# [WORK ITEM]
Nothing but the line holding "Psychics Blog" and the lines after it, through the end of the records, should be set down, each exactly as it is.

# [EXERCISE INPUTS]
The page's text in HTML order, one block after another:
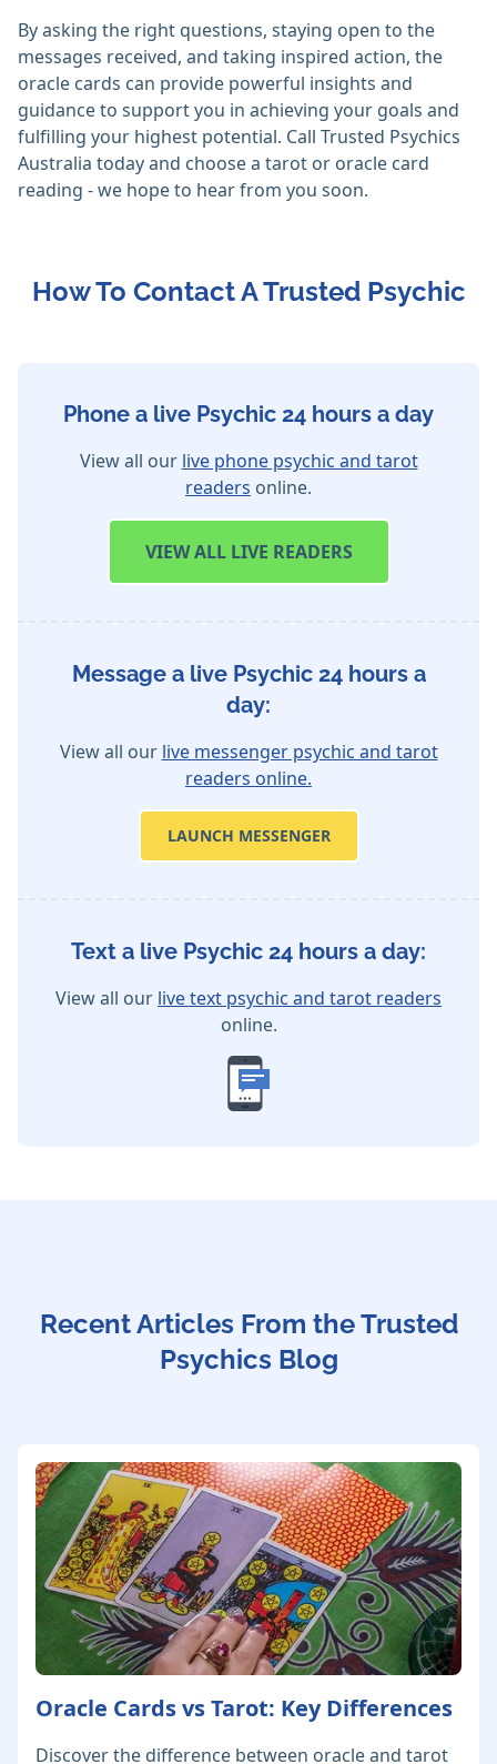
By asking the right questions, staying open to the
messages received, and taking inspired action, the
oracle cards can provide powerful insights and
guidance to support you in achieving your goals and
fulfilling your highest potential. Call Trusted Psychics
Australia today and choose a tarot or oracle card
reading - we hope to hear from you soon.
How To Contact A Trusted Psychic
Phone a live Psychic 24 hours a day
View all our live phone psychic and tarot
readers online.
VIEWALL LIVE READERS
Message a live Psychic 24 hours a
day:
View all our live messenger psychic and tarot
readers online.
LAUNCH MESSENGER
Text a live Psychic 24 hours a day:
View all our live text psychic and tarot readers
online.
Recent Articles From the Trusted
Psychics Blog
Oracle Cards vs Tarot: Key Differences
Discover the difference between oracle and tarot

# [EXPECTED ANSWER]
Psychics Blog
Oracle Cards vs Tarot: Key Differences
Discover the difference between oracle and tarot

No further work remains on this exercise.